- _Work to complete_
Count the lines in the material below that contain the word "auch" and give the number alone.
----
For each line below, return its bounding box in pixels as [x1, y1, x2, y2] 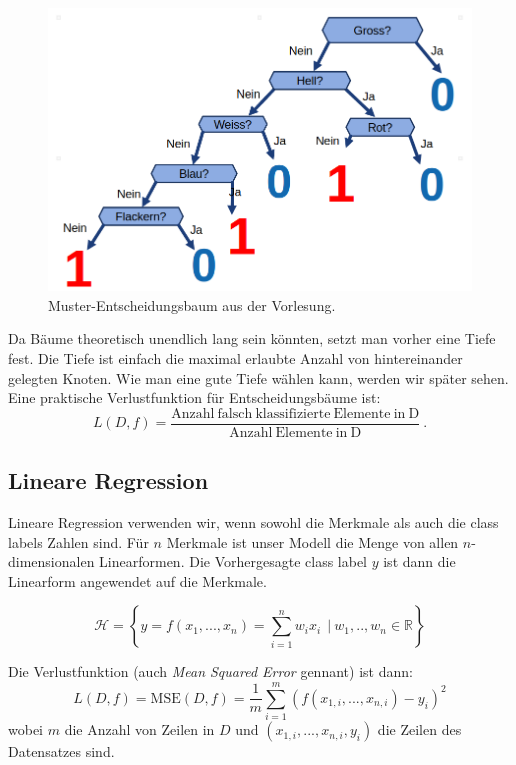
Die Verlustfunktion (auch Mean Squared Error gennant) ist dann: [8, 661, 413, 682]
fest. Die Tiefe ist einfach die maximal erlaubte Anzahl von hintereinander [8, 347, 463, 368]
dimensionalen [8, 551, 95, 572]
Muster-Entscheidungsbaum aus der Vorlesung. [48, 294, 336, 315]
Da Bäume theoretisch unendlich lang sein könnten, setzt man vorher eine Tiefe [8, 328, 496, 349]
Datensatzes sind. [8, 741, 115, 762]
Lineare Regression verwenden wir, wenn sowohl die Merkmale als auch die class [8, 511, 499, 532]
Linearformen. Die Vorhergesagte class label [99, 551, 368, 572]
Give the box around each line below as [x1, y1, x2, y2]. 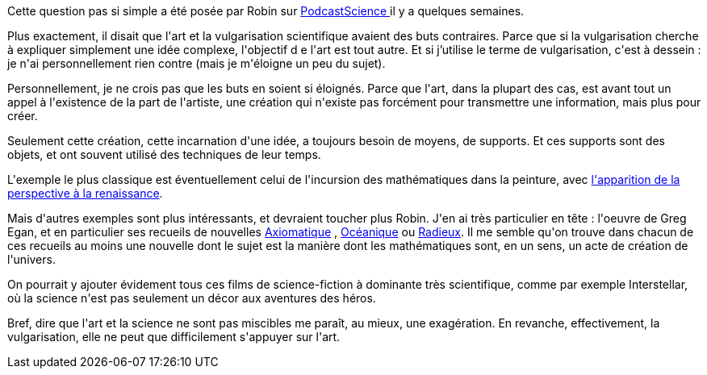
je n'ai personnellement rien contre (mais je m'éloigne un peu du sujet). [7, 56, 386, 70]
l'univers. [7, 252, 56, 266]
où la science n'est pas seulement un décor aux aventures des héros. [7, 291, 376, 305]
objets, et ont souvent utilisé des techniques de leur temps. [7, 148, 321, 161]
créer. [7, 109, 38, 123]
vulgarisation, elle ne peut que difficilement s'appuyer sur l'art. [7, 330, 341, 344]
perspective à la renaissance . [7, 186, 163, 200]
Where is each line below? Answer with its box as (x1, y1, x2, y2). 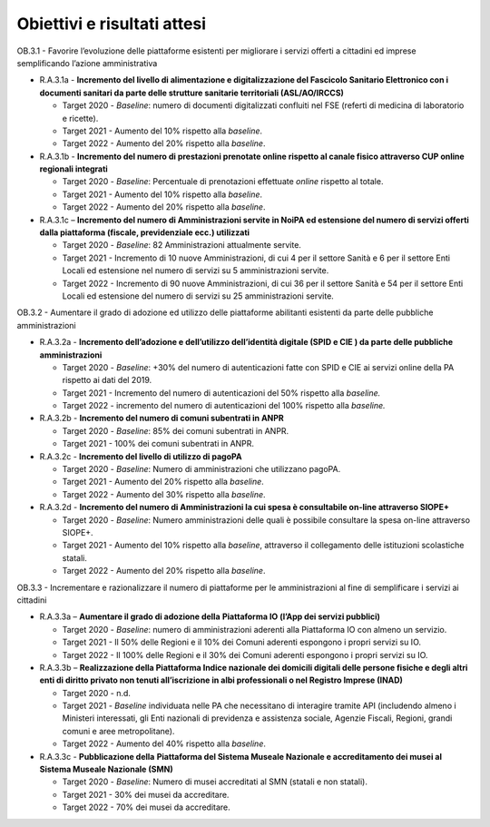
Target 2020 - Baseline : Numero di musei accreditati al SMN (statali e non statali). (62, 776, 367, 787)
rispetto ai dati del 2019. (62, 375, 152, 386)
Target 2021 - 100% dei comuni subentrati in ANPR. (62, 438, 254, 449)
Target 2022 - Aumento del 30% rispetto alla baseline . (62, 488, 267, 499)
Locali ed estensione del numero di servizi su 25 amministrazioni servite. (62, 290, 335, 301)
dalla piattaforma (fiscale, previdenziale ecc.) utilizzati (39, 227, 250, 238)
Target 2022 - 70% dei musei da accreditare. (62, 802, 230, 812)
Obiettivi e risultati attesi (16, 14, 207, 34)
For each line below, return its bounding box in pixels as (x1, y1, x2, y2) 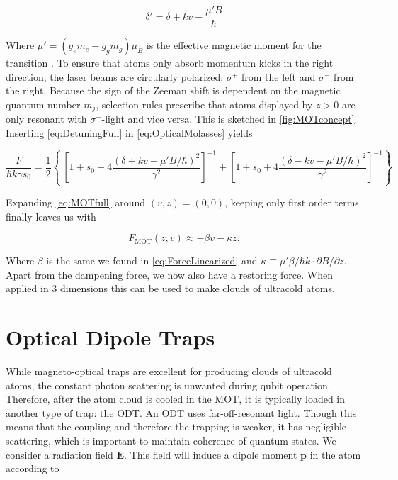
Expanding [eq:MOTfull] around (6, 194, 146, 209)
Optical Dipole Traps (6, 323, 215, 352)
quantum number (6, 96, 81, 111)
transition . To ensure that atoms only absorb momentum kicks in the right (6, 55, 334, 70)
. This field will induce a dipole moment (124, 447, 297, 462)
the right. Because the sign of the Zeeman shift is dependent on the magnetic (6, 83, 341, 98)
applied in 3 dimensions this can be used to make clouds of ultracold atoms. (6, 281, 335, 296)
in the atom (309, 447, 361, 462)
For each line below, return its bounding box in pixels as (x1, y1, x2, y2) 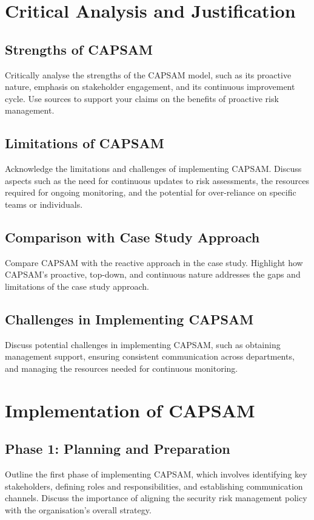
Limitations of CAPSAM (5, 134, 164, 152)
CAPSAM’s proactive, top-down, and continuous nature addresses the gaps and (5, 268, 301, 281)
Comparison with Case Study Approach (5, 227, 260, 246)
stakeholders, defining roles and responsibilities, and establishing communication (5, 479, 303, 492)
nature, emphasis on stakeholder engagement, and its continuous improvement (5, 80, 295, 93)
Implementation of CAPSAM (5, 397, 255, 422)
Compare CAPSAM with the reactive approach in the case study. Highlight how (5, 256, 303, 269)
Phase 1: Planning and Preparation (5, 439, 230, 458)
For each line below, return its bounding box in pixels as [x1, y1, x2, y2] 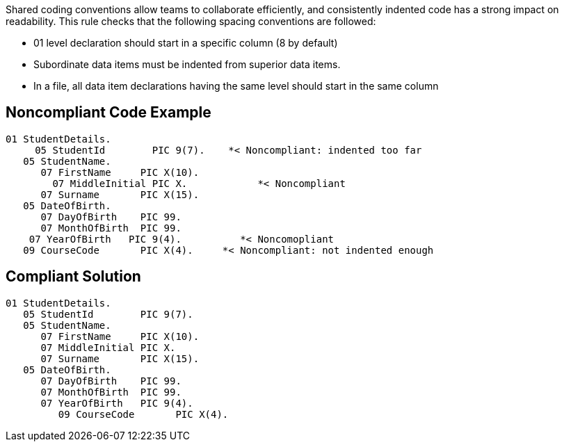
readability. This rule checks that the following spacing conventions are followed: [6, 15, 376, 27]
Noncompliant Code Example [6, 104, 211, 122]
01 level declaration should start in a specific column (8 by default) [33, 37, 338, 49]
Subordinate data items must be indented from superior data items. [33, 58, 341, 70]
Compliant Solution [6, 268, 141, 286]
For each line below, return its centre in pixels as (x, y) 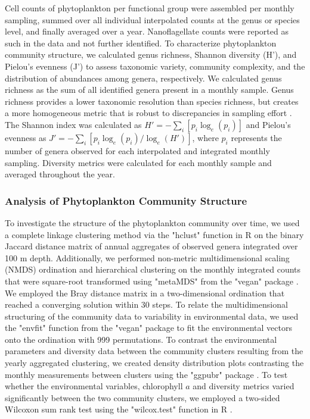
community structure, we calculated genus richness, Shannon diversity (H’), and (151, 54)
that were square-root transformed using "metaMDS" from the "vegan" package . (152, 281)
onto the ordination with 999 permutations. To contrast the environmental (141, 339)
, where (205, 137)
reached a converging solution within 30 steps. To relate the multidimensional (146, 304)
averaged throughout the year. (60, 174)
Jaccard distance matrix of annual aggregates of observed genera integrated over (151, 246)
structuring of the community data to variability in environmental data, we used (152, 316)
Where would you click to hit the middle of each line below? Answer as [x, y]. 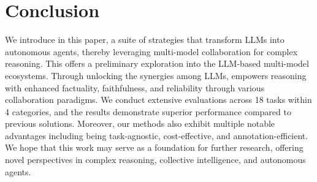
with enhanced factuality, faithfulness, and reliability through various [135, 87]
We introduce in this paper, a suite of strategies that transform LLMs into [145, 40]
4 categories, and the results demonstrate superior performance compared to [148, 111]
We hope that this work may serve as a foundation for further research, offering [154, 147]
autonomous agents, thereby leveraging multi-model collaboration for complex [151, 51]
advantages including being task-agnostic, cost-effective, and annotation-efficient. [157, 135]
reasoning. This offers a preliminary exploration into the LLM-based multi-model [157, 63]
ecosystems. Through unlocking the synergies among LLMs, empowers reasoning [156, 75]
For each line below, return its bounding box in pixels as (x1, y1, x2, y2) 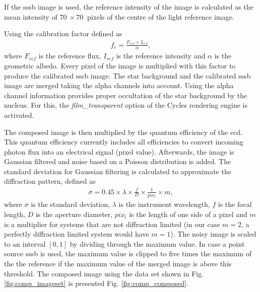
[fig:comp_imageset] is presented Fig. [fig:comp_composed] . (4, 278, 188, 288)
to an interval (4, 238, 46, 249)
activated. (4, 109, 34, 120)
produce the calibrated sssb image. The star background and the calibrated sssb (4, 70, 251, 81)
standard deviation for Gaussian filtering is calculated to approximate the (4, 166, 231, 176)
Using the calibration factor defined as (4, 28, 122, 39)
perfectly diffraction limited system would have (4, 229, 149, 239)
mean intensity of (4, 11, 57, 22)
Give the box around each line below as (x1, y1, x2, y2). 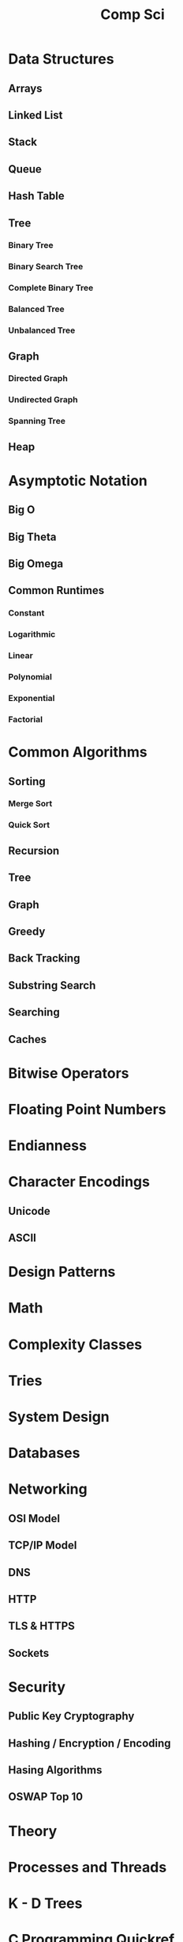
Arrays (8, 82, 43, 95)
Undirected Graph (8, 394, 79, 406)
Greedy (8, 924, 46, 938)
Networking (8, 1480, 88, 1498)
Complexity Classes (8, 1335, 143, 1354)
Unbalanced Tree (8, 325, 76, 336)
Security (8, 1677, 65, 1696)
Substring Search (8, 978, 96, 992)
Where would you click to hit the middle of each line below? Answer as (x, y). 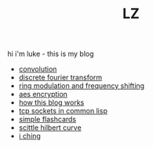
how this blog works (51, 102)
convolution (38, 69)
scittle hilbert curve (50, 128)
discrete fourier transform (60, 78)
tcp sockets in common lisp (63, 111)
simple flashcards (47, 120)
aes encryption (43, 94)
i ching (29, 136)
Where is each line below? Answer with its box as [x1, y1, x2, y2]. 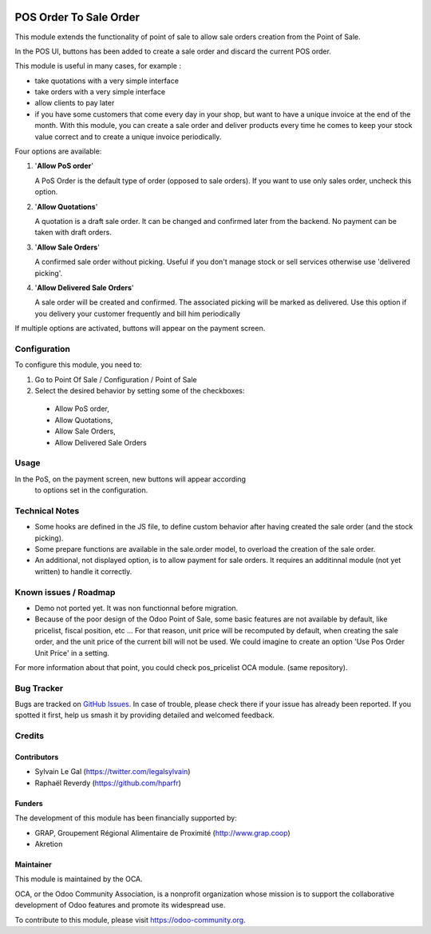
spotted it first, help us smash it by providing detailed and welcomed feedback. [14, 710, 275, 720]
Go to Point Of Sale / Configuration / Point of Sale [34, 374, 197, 384]
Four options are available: [14, 146, 102, 156]
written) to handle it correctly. [34, 566, 132, 576]
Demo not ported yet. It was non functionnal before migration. [34, 603, 239, 613]
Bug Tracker [14, 682, 64, 693]
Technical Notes [14, 505, 80, 516]
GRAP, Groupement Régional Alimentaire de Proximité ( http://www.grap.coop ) [34, 828, 291, 837]
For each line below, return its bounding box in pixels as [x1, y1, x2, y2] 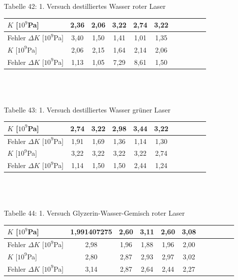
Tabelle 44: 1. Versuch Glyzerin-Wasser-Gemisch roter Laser [4, 208, 185, 218]
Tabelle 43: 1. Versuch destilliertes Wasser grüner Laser [4, 104, 171, 114]
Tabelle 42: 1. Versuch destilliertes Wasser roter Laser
----
- _Solution for this problem_
2